Snakemake pipeline for preprocessing of the DRAGEN bam and remapping them to GRCh37 genome for the follow up mosaic variant calling algorithms
The pipeline is originally wirtten by Danny Antaki, and re-implemented by Xin Xu, with help form Martin Breuss and Xiaoxu Yang
java for Linux.
Picard Tools from BROAD institute.
BWA for mapping.
SAMtools for post-alignment processing.
GATK 3.8 for this pipeline.
Sambamba to help with the fast processing.
Unique IDs for any input Dragen bam file.
The ID of the sample, might be shared between several bams.
The path to the input Dragen bam.
Path to the input file list.
Path to the output directory.
Path to the scratch files. Note that the number of temporary files will be euqal to two- or three-times the number of total listed variants.
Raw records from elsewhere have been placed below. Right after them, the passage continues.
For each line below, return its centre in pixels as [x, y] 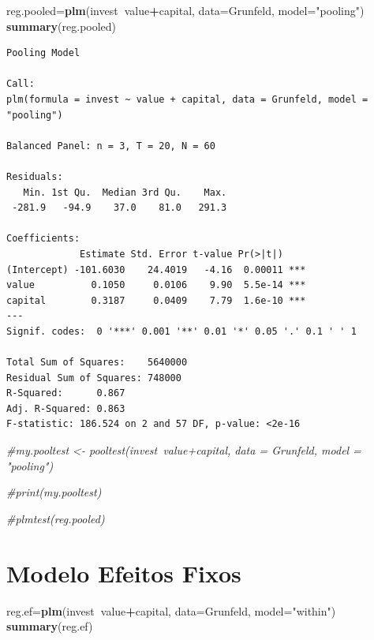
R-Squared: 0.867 [66, 393]
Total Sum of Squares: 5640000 [97, 363]
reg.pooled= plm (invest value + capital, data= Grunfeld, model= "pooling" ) [185, 10]
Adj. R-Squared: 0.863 [66, 408]
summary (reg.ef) [50, 626]
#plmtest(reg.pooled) [56, 518]
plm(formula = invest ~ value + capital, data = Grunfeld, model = [187, 99]
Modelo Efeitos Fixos [124, 573]
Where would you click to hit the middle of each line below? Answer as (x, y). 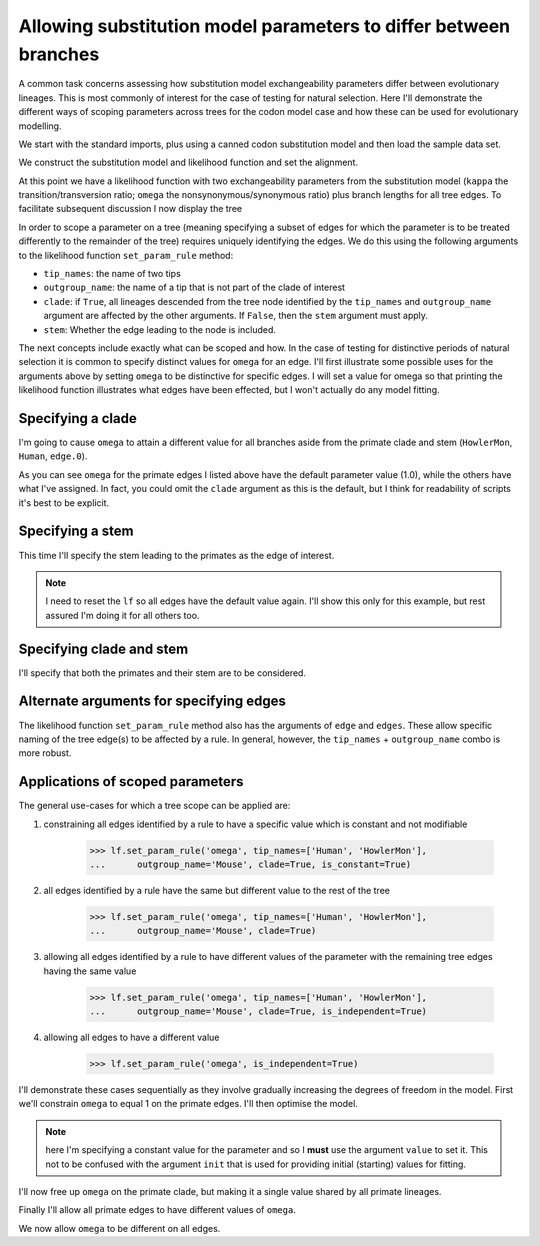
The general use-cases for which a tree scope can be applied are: (154, 806)
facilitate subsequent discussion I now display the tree (130, 209)
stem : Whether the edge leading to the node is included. (160, 329)
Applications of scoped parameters (131, 781)
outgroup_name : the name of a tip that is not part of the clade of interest (194, 287)
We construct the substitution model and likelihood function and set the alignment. (188, 162)
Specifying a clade (77, 418)
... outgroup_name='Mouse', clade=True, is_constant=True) (250, 864)
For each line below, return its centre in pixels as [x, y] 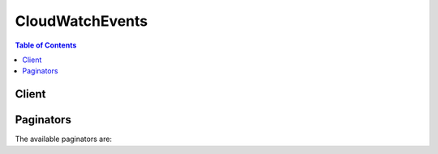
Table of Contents [46, 45]
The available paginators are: [64, 139]
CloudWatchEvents [82, 21]
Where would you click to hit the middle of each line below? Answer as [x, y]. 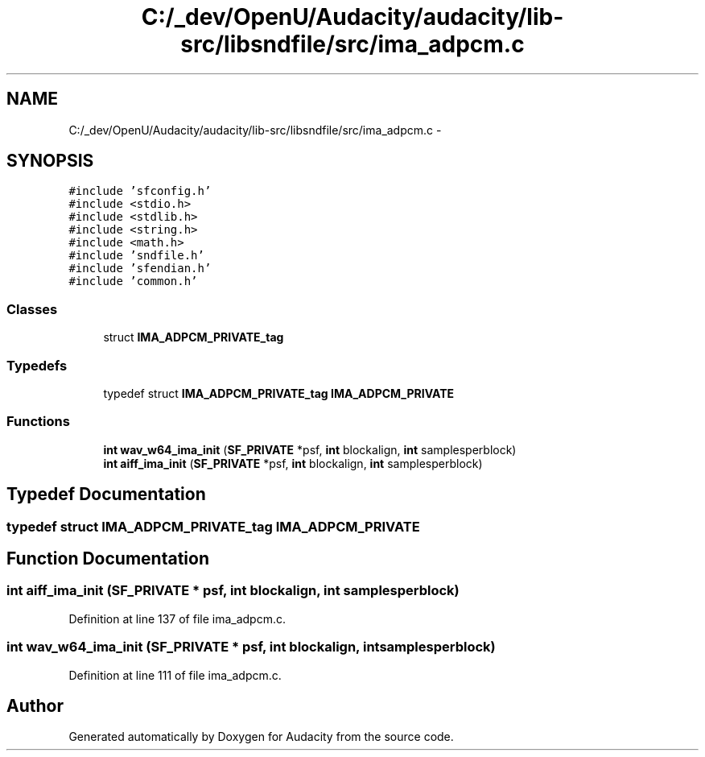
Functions [38, 422]
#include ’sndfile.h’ [136, 256]
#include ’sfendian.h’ [140, 269]
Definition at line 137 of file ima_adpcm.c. [177, 618]
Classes [32, 309]
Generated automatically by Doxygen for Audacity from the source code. [261, 737]
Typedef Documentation [106, 494]
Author [35, 705]
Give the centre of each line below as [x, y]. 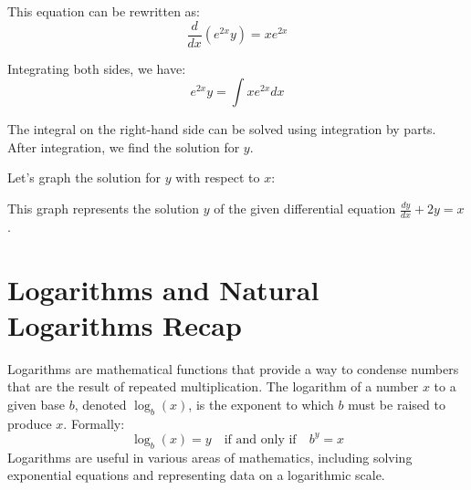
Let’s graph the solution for [84, 177]
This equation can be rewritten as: [104, 11]
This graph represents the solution [104, 209]
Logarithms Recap [125, 324]
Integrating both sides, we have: [97, 68]
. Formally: [94, 423]
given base [37, 404]
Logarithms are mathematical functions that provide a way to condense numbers [233, 368]
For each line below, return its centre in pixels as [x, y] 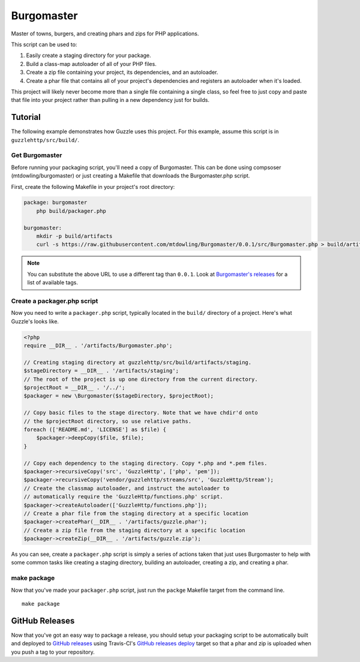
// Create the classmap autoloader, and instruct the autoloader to [127, 488]
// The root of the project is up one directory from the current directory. [141, 379]
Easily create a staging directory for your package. [88, 55]
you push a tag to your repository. [53, 652]
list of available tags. [52, 282]
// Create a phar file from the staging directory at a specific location [136, 513]
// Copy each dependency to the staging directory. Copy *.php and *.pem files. [145, 463]
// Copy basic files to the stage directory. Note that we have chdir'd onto [141, 413]

Path to the temporary files. The temporary files will be deleted after the process is successfully finished.
Path to your java jre.
Path to your picard.jar.
Path to your BWA.
Path to your SAMtools.
Path to your GenomeAnalysisTK.jar
Path to your executable sambamba
Your reference genome.
vmills indel vcf file (corresponding to your reference genome file).
List for common indels from the 1000 Genome Project in vcf format (corresponding to your reference genome file).
Snp list of your dbsnp file in vcf format (corresponding to your reference genome file).
The final output bam is in the recaled_bams folder.